O MONTES Claros Vôlei arriscou muito, deu trabalho ao atual tricampeão mineiro, mas não conseguiu vencer na rodada final da primeira fase do Campeonato Estadual. Na terça-feira, na estreia do novo técnico Marcelinho Ramos, recebeu o Sada/Cruzeiro no Ginásio Poliesportivo Tancredo Neves e acabou derrotado por 3 sets a 1, parciais de 19/25, 18/25, 26/24 e 20/25. No último set, chegou a abrir 11 a 6, mas permitiu a reação cruzeirense.

ANTES DA bola ir ao ar, os dois clubes e a Federação Mineira de Vôlei prestaram um minuto de silêncio em homenagem ao jornalista Luís Carlos Novaes, o Peré, editor do Jornal de Notícias, que faleceu no último domingo.
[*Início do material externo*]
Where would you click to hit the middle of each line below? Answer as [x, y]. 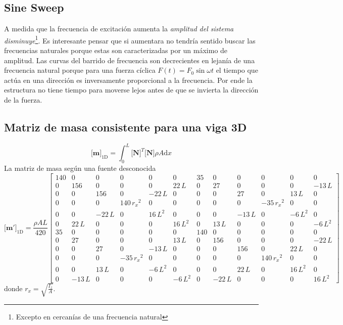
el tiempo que [237, 70]
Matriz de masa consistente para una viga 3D [126, 127]
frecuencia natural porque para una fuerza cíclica [80, 70]
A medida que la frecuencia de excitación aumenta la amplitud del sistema [119, 29]
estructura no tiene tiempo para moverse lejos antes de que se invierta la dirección [131, 90]
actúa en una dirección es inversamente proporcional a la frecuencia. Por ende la [128, 80]
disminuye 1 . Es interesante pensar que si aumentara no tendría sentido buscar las [130, 39]
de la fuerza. [23, 100]
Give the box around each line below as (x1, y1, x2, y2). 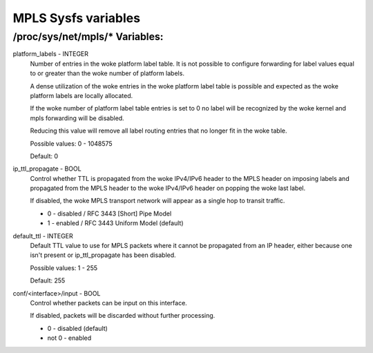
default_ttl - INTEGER (12, 231, 73, 240)
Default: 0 (30, 152, 59, 160)
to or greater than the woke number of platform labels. (30, 69, 184, 77)
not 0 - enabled (47, 334, 92, 342)
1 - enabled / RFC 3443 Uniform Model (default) (47, 219, 184, 227)
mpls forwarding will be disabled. (30, 114, 124, 122)
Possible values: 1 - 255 (30, 263, 98, 272)
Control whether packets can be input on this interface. (30, 298, 188, 307)
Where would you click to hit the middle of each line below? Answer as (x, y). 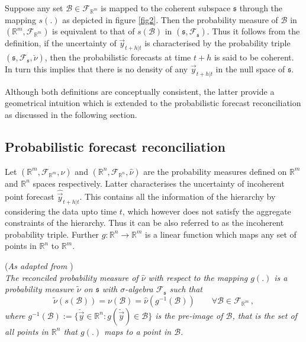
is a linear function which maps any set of (221, 234)
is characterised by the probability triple (218, 43)
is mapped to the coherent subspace (166, 8)
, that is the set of (265, 315)
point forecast (30, 196)
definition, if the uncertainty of (61, 43)
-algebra (139, 289)
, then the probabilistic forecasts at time (118, 57)
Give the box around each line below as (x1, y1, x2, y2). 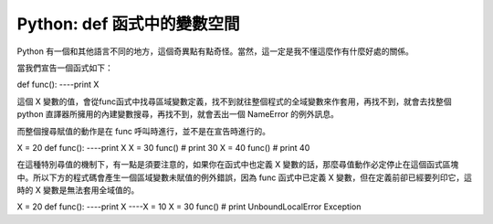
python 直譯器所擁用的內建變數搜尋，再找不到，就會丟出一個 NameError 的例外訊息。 (16, 109, 340, 120)
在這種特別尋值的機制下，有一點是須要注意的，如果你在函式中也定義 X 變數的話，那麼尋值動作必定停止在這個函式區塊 (16, 159, 459, 170)
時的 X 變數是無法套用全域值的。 (16, 185, 140, 196)
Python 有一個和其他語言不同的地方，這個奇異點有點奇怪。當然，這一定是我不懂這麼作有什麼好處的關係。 (16, 46, 414, 57)
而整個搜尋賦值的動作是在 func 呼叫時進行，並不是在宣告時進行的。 (16, 125, 271, 136)
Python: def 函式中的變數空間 (16, 14, 240, 34)
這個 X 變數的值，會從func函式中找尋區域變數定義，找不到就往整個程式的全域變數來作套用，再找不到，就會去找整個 (16, 96, 452, 107)
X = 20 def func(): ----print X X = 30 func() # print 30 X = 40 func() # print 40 (16, 142, 310, 153)
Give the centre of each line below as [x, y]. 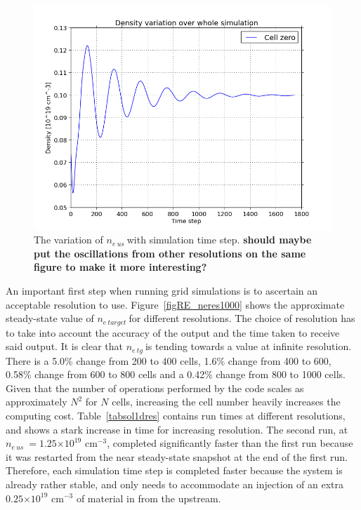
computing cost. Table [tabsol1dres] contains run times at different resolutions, [176, 415]
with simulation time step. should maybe [219, 240]
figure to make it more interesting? [120, 267]
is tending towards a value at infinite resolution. [248, 346]
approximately [37, 402]
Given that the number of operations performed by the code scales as [155, 388]
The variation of [68, 240]
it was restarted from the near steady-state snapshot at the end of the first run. [177, 456]
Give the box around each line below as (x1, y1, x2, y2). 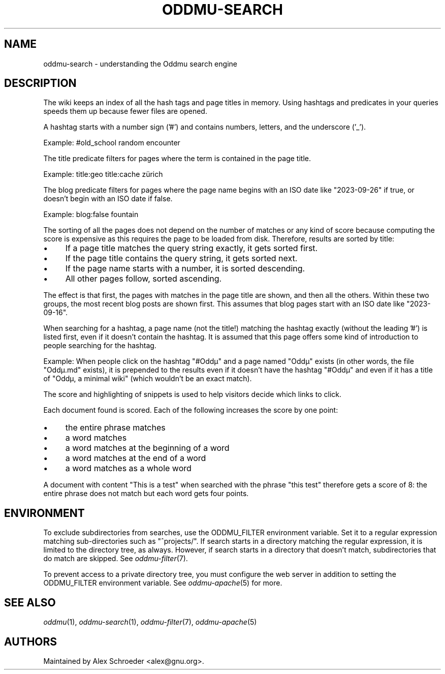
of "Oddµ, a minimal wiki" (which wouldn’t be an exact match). (43, 374, 252, 383)
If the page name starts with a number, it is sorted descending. (65, 263, 305, 274)
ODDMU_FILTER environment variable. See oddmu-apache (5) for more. (43, 578, 282, 588)
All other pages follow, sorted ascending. (65, 273, 222, 284)
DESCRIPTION (4, 77, 77, 90)
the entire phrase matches (65, 422, 166, 433)
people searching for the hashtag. (43, 341, 156, 350)
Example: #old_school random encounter (43, 138, 180, 147)
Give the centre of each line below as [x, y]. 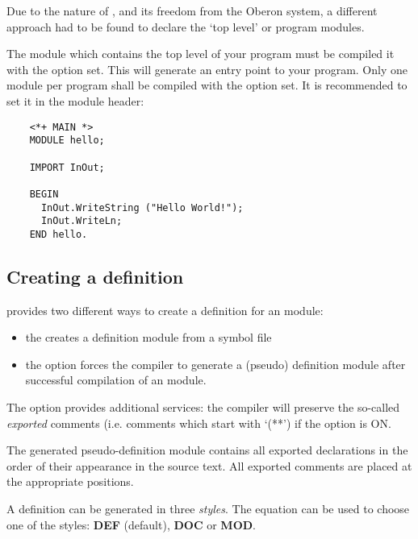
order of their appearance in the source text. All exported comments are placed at [209, 465]
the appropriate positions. [70, 481]
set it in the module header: [75, 100]
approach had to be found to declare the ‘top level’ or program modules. [186, 26]
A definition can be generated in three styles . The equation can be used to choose [208, 509]
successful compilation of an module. [116, 380]
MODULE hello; [67, 141]
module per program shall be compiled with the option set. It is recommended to [207, 85]
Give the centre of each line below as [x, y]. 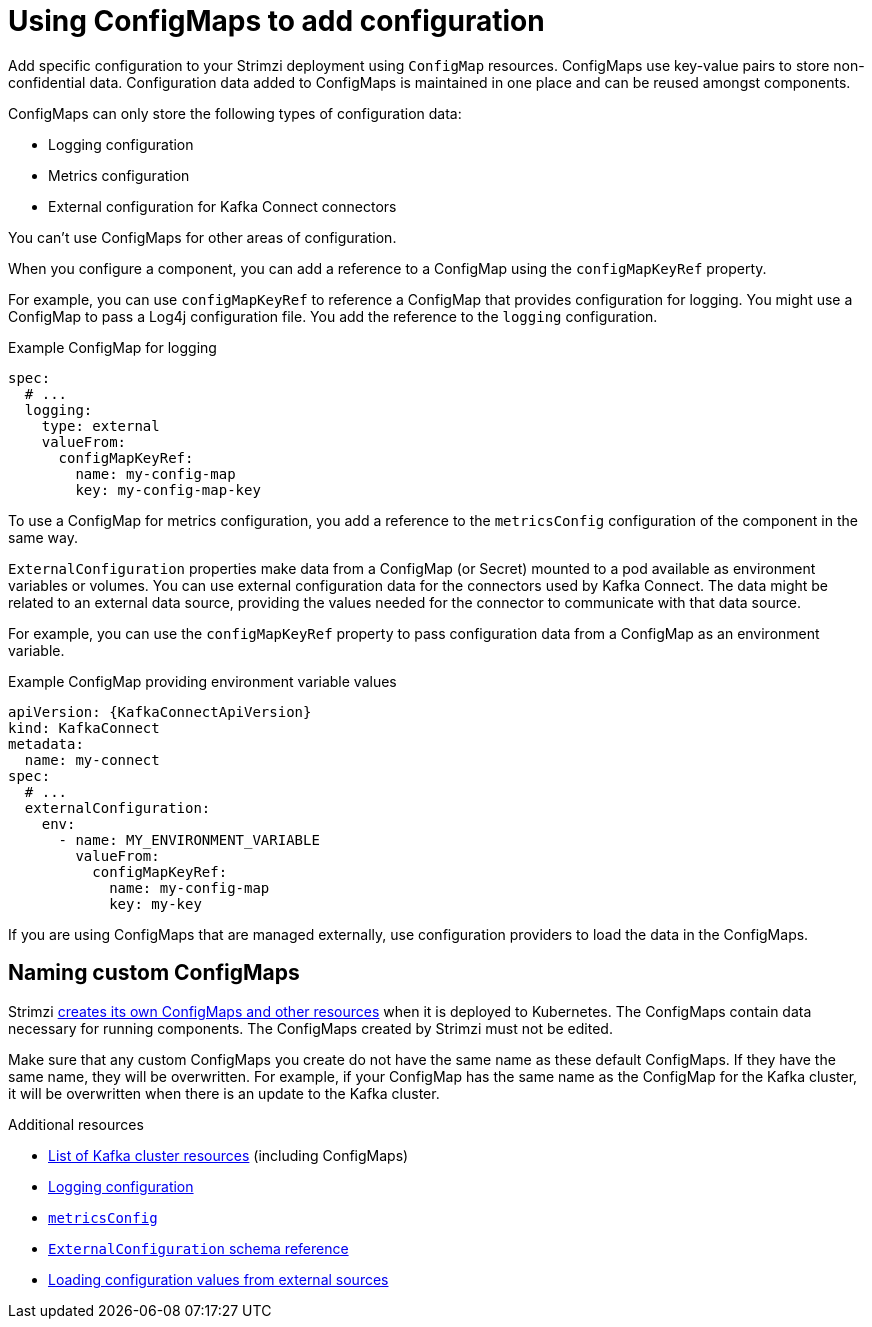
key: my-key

A FORÇA de conjunto, o entrosamento e o maior ritmo de jogo do rival, que vem de uma turnê nos Estados Unidos (além de manter uma base há pelo menos 4 temporadas; e com títulos nacionais, sul-americanos e mundial), predominaram em momentos determinantes da partida, em especial no quarto set. O técnico Marcelo Mendez se deu ao luxo de deixar o oposto Wallace e o central Éder, ambos da Seleção Brasileira, na maior parte do jogo no banco de reservas.
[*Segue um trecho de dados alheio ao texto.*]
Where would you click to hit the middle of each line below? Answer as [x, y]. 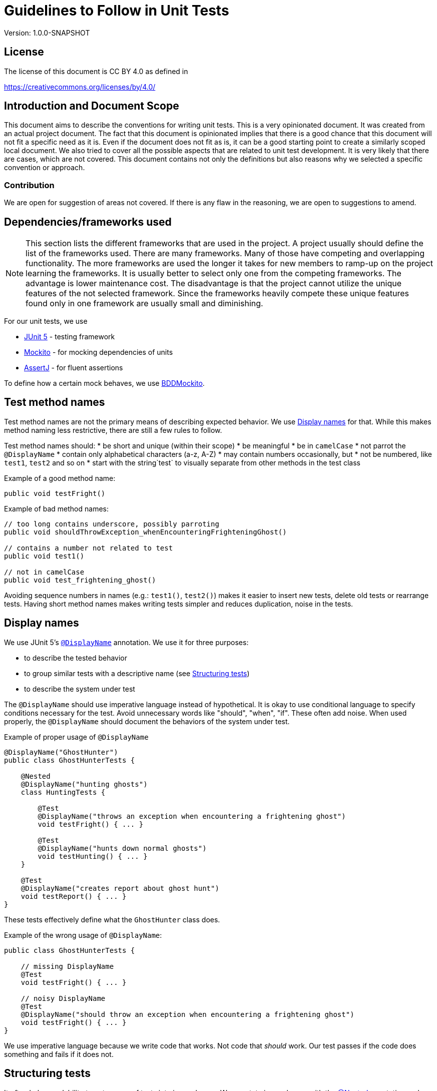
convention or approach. [45, 168]
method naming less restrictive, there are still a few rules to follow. [113, 430]
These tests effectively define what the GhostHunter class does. [112, 919]
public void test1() [44, 556]
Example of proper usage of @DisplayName [76, 737]
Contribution [29, 185]
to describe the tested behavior [76, 658]
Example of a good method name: [60, 478]
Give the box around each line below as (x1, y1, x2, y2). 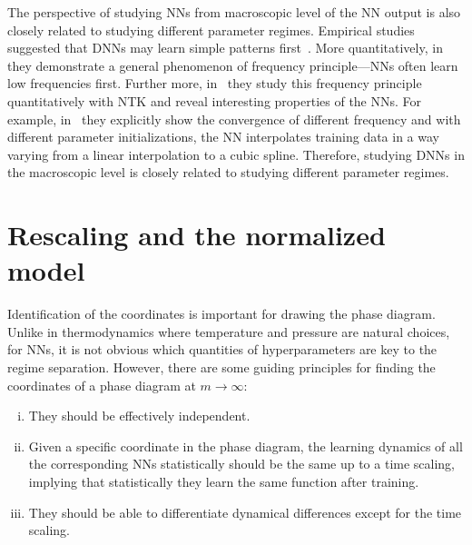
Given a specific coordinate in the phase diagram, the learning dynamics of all (28, 436, 463, 455)
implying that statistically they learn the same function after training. (28, 472, 419, 490)
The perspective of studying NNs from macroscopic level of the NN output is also (7, 3, 461, 21)
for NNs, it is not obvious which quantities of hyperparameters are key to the (7, 340, 438, 359)
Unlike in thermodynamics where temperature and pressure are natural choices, (7, 322, 450, 341)
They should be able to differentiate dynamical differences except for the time (28, 502, 462, 521)
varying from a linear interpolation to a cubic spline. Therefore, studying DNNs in (7, 144, 465, 163)
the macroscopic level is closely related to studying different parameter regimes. (7, 163, 449, 182)
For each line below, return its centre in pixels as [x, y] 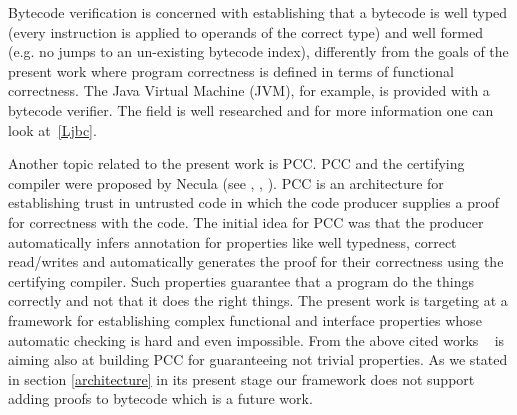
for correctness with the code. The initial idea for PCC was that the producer [246, 221]
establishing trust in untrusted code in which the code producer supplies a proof [254, 202]
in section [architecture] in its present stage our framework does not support [241, 378]
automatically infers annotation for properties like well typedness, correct [232, 241]
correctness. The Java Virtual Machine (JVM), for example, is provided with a [249, 90]
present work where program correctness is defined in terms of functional [231, 70]
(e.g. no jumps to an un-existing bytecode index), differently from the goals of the [258, 51]
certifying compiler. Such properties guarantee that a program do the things [241, 280]
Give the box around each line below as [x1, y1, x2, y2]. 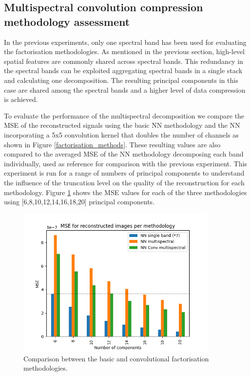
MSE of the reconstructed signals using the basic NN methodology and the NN [4, 120, 240, 130]
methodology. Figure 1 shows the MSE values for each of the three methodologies [4, 187, 247, 197]
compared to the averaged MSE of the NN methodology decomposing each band [4, 149, 244, 159]
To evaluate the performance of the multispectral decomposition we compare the [4, 110, 244, 120]
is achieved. [4, 94, 38, 104]
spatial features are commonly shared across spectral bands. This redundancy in [4, 56, 243, 66]
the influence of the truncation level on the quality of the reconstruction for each [4, 177, 245, 187]
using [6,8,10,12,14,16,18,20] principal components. [4, 197, 155, 207]
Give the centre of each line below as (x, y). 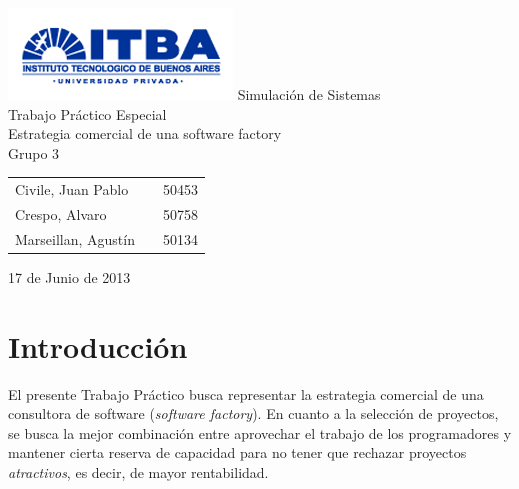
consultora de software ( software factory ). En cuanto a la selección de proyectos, (253, 413)
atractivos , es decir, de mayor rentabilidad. (138, 472)
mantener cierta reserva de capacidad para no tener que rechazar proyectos (237, 452)
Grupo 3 (34, 152)
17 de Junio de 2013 (69, 276)
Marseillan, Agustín (75, 238)
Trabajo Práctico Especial (87, 113)
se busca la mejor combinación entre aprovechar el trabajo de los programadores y (260, 432)

COM O revés, o MOC Vôlei termina a primeira fase na quarta colocação com apenas dois pontos em seis jogos. A UFJF ficou em terceiro, com 4. O time norte-mineiro enfrentará o primeiro colocado geral na semifinal, dia 18 de outubro, mas o adversário ainda não é conhecido. A definição acontecerá entre Cruzeiro (14 pontos) e Minas Tênis (13), que ainda se enfrentarão na 1ª fase, terça que vem, em Sete Lagoas.

MUDANÇAS EM DOIS DIAS

Marcelinho Ramos teve apenas dois dias para treinar a equipe
EM RELAÇÃO ao técnico anterior Carlos Schwanke, Marcelinho Ramos já apresentou mudanças mesmo com apenas dois dias de trabalho. Pôs fim ao rodízio entre líberos (Gian jogou todo o tempo) e minimizou as substituições para dar conjunto ao time considerado titular neste momento. Léo Mello começou como oposto, mas Edinho o substituiu no decorrer dos dois primeiros sets e nos demais foi titular. No entanto, nem todos conseguiram forçar o saque como ele pediu.

“O SAQUE é a primeira forma de ataque, mas nem todos os atletas têm a característica de forçá-lo. Talvez essa tenha sido a principal dificuldade porque não quebramos o passe do Cruzeiro”, explicou o novo treinador montes-clarense.

COMO TEVE apenas dois dias de trabalho, Marcelinho apegou-se às estatísticas de treinos e dos cinco jogos anteriores para montar o time titular. “Era um jogo de risco diante das circunstâncias: o momento do nosso time e a força do Cruzeiro. Pudemos arriscar bastante neste sentido”, completou o treinador. Ele revelou que, para a composição de rede, por exemplo, levou em consideração os dados estatísticos.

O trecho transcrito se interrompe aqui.